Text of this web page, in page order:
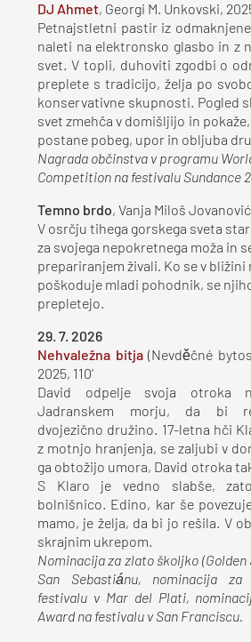
DJ Ahmet, Georgi M. Unkovski,
Petnajstletni pastir iz
naleti na elektronsko glasbo in z
svet. V topli, duhoviti zgodbi o
preplete s tradicijo, želja po
konservativne skupnosti. Pogled
svet zmehča v domišljijo in
postane pobeg, upor in obljuba
Nagrada občinstva v programu
Competition na festivalu Sundance
Temno brdo, Vanja Miloš
V osrčju tihega gorskega sveta
za svojega nepokretnega moža in
prepariranjem živali. Ko se v bližini
poškoduje mladi pohodnik, se
prepletejo.
29. 7. 2026
Nehvaležna bitja (Nevděčné
2025, 110'
David odpelje svoja otroka
Jadranskem morju, da bi
dvojezično družino. 17-letna hči
z motnjo hranjenja, se zaljubi v
ga obtožijo umora, David otroka
S Klaro je vedno slabše,
bolnišnico. Edino, kar še
mamo, je želja, da bi jo rešila. V
skrajnim ukrepom.
Nominacija za zlato školjko (Golden
San Sebastiánu, nominacija
festivalu v Mar del Plati,
Award na festivalu v San Franciscu.
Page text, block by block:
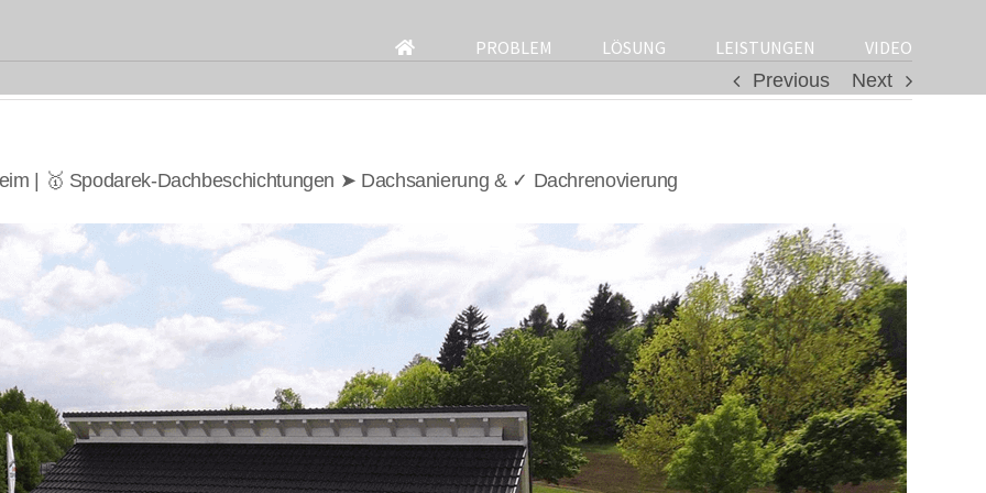
for:
PROBLEM LÖSUNG LEISTUNGEN
VIDEO
Previous
Next
| 🥇 Spodarek-Dachbeschichtungen ➤ Dachsanierung & ✓ Dachrenovierung
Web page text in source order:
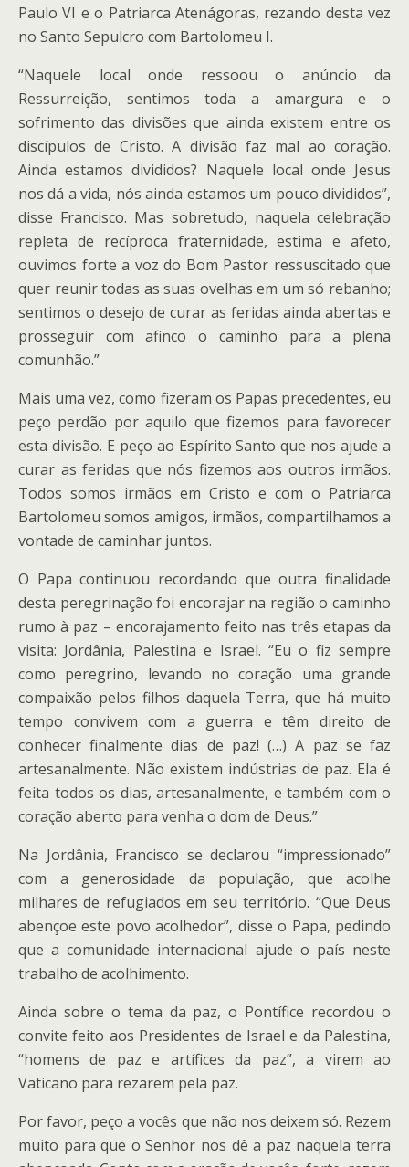
Paulo VI e o Patriarca Atenágoras, rezando desta vez
no Santo Sepulcro com Bartolomeu I.
“Naquele local onde ressoou o anúncio da
Ressurreição, sentimos toda a amargura e o
sofrimento das divisões que ainda existem entre os
discípulos de Cristo. A divisão faz mal ao coração.
Ainda estamos divididos? Naquele local onde Jesus
nos dá a vida, nós ainda estamos um pouco divididos”,
disse Francisco. Mas sobretudo, naquela celebração
repleta de recíproca fraternidade, estima e afeto,
ouvimos forte a voz do Bom Pastor ressuscitado que
quer reunir todas as suas ovelhas em um só rebanho;
sentimos o desejo de curar as feridas ainda abertas e
prosseguir com afinco o caminho para a plena
comunhão.”
Mais uma vez, como fizeram os Papas precedentes, eu
peço perdão por aquilo que fizemos para favorecer
esta divisão. E peço ao Espírito Santo que nos ajude a
curar as feridas que nós fizemos aos outros irmãos.
Todos somos irmãos em Cristo e com o Patriarca
Bartolomeu somos amigos, irmãos, compartilhamos a
vontade de caminhar juntos.
O Papa continuou recordando que outra finalidade
desta peregrinação foi encorajar na região o caminho
rumo à paz – encorajamento feito nas três etapas da
visita: Jordânia, Palestina e Israel. “Eu o fiz sempre
como peregrino, levando no coração uma grande
compaixão pelos filhos daquela Terra, que há muito
tempo convivem com a guerra e têm direito de
conhecer finalmente dias de paz! (…) A paz se faz
artesanalmente. Não existem indústrias de paz. Ela é
feita todos os dias, artesanalmente, e também com o
coração aberto para venha o dom de Deus.”
Na Jordânia, Francisco se declarou “impressionado”
com a generosidade da população, que acolhe
milhares de refugiados em seu território. “Que Deus
abençoe este povo acolhedor”, disse o Papa, pedindo
que a comunidade internacional ajude o país neste
trabalho de acolhimento.
Ainda sobre o tema da paz, o Pontífice recordou o
convite feito aos Presidentes de Israel e da Palestina,
“homens de paz e artífices da paz”, a virem ao
Vaticano para rezarem pela paz.
Por favor, peço a vocês que não nos deixem só. Rezem
muito para que o Senhor nos dê a paz naquela terra
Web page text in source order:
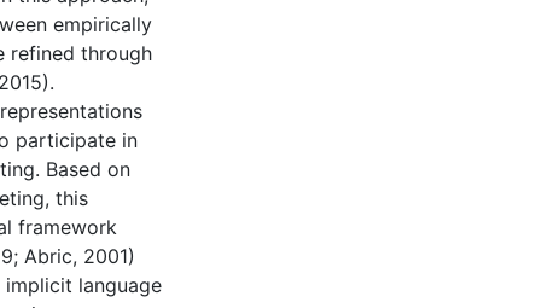
empirically
refined through
participate in
Based on
this
framework
Abric, 2001)
language
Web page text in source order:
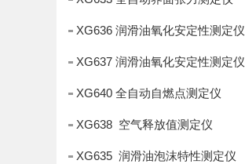
XG636 润滑油氧化安定性测定仪
XG637 润滑油氧化安定性测定仪
XG640 全自动自燃点测定仪
XG638 空气释放值测定仪
XG635 润滑油泡沫特性测定仪
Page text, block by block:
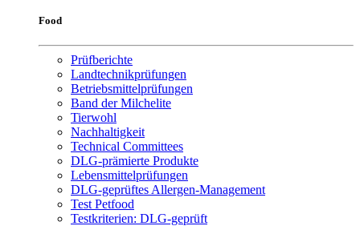
Food
Prüfberichte
Landtechnikprüfungen
Betriebsmittelprüfungen
Band der Milchelite
Tierwohl
Nachhaltigkeit
Technical Committees
DLG-prämierte Produkte
Lebensmittelprüfungen
DLG-geprüftes Allergen-Management
Test Petfood
Testkriterien: DLG-geprüft
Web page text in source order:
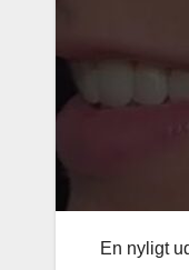
En nyligt
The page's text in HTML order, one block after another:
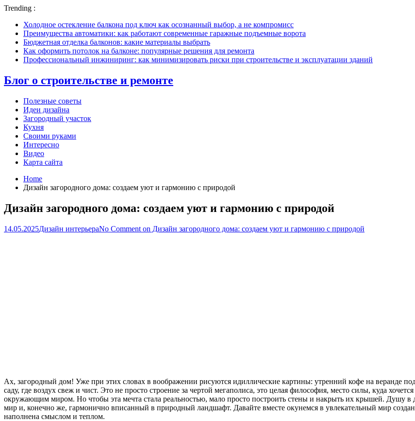
Trending :
Холодное остекление балкона под ключ как осознанный выбор, а не компромисс
Преимущества автоматики: как работают современные гаражные подъемные ворота
Бюджетная отделка балконов: какие материалы выбрать
Как оформить потолок на балконе: популярные решения для ремонта
Профессиональный инжиниринг: как минимизировать риски при строительстве и эксплуатации зданий
Блог о строительстве и ремонте
Полезные советы
Идеи дизайна
Загородный участок
Кухня
Своими руками
Интересно
Видео
Карта сайта
Home
Дизайн загородного дома: создаем уют и гармонию с природой
Дизайн загородного дома: создаем уют и гармонию с природой
14.05.2025Дизайн интерьераNo Comment on Дизайн загородного дома: создаем уют и гармонию с природой
Ах, загородный дом! Уже при этих словах в воображении рисуются идиллические картины: утренний кофе на веранде
саду, где воздух свеж и чист. Это не просто строение за чертой мегаполиса, это целая философия, место силы, куда
окружающим миром. Но чтобы эта мечта стала реальностью, мало просто построить стены и накрыть их крышей. Душу
мир и, конечно же, гармонично вписанный в природный ландшафт. Давайте вместе окунемся в увлекательный мир
наполнена смыслом и теплом.
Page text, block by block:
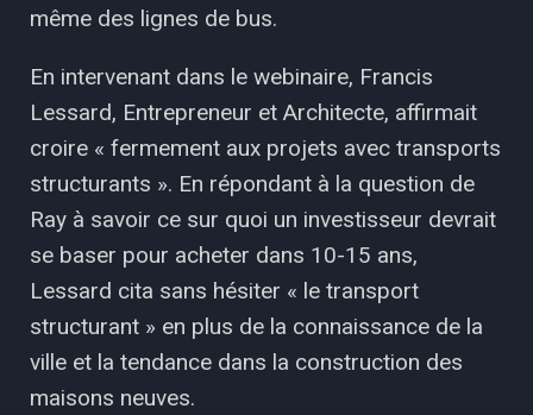
même des lignes de bus.
En intervenant dans le webinaire, Francis
Lessard, Entrepreneur et Architecte, affirmait
croire « fermement aux projets avec transports
structurants ». En répondant à la question de
Ray à savoir ce sur quoi un investisseur devrait
se baser pour acheter dans 10-15 ans,
Lessard cita sans hésiter « le transport
structurant » en plus de la connaissance de la
ville et la tendance dans la construction des
maisons neuves.
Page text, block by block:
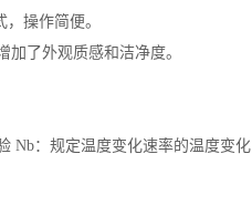
操作简便。
了外观质感和洁净度。
Nb：规定温度变化速率的温度变化
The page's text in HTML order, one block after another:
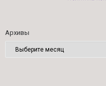
Архивы

- - -

Your instructions
Of the lines above, quote exactly those from the one with "Jadranskem morju, da bi" through the one with "Dachsanierung & ✓ Dachrenovierung", ends included; pictures stay out.

Reply to the exercise
Jadranskem morju, da bi
dvojezično družino. 17-letna hči
z motnjo hranjenja, se zaljubi v
ga obtožijo umora, David otroka
S Klaro je vedno slabše,
bolnišnico. Edino, kar še
mamo, je želja, da bi jo rešila. V
skrajnim ukrepom.
Nominacija za zlato školjko (Golden
San Sebastiánu, nominacija
festivalu v Mar del Plati,
Award na festivalu v San Franciscu.
Page text, block by block:
for:
PROBLEM LÖSUNG LEISTUNGEN
VIDEO
Previous
Next
| 🥇 Spodarek-Dachbeschichtungen ➤ Dachsanierung & ✓ Dachrenovierung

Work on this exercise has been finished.